Another challenge involves, “adapting the old way of doing business in healthcare to incorporate LEAN practices in everything we do. This is more a cultural change than systemic. In essence, we threw out our old playbook.”
As to Michuda Construction’s most challenging project, Josef affirms that this is tough to choose. “Many of our projects are inherently challenging because they are multi-phased and ‘spidered’ throughout ongoing clinical operations, patients, visitors, and staff.”
Because of this, the company has a higher risk profile on each project. “Although many of our competitors build out-of-the-ground healthcare facilities, those skill sets do not necessarily translate to occupied clinical projects. But, the skill sets we apply to occupied facilities do translate to our new construction projects,” he explains.
Michuda Construction works closely with the Loyola Family Business Centre, Loyola University Chicago, which is comprised of family-owned businesses that provide networks for knowledge sharing and advise how to move successful family businesses forward.

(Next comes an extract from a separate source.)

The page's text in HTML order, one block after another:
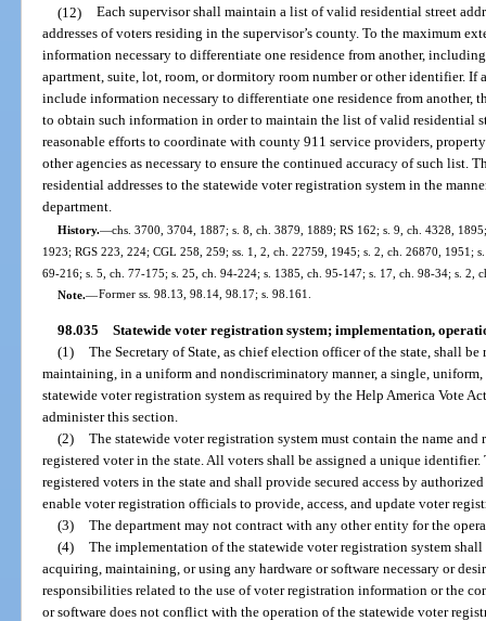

This collaboration and networking “helps family businesses navigate complex generational transitions, strengthening both their family and business,” Josef says. “It is a resource to help us think about our family and business in a more structured fashion, thereby preserving our legacy.”
There is no argument that Michuda Construction has built a legacy of which it can be proud. A vital part of this legacy has been derived from the five (F) values – (F)aith, (F)amily, (F)riends, (F)inancial security, and (F)ilanthropy. “We believe that adherence to these core values both as a family and a business will ensure success for our family, our employee families, and perpetuate our legacy,” Josef relates.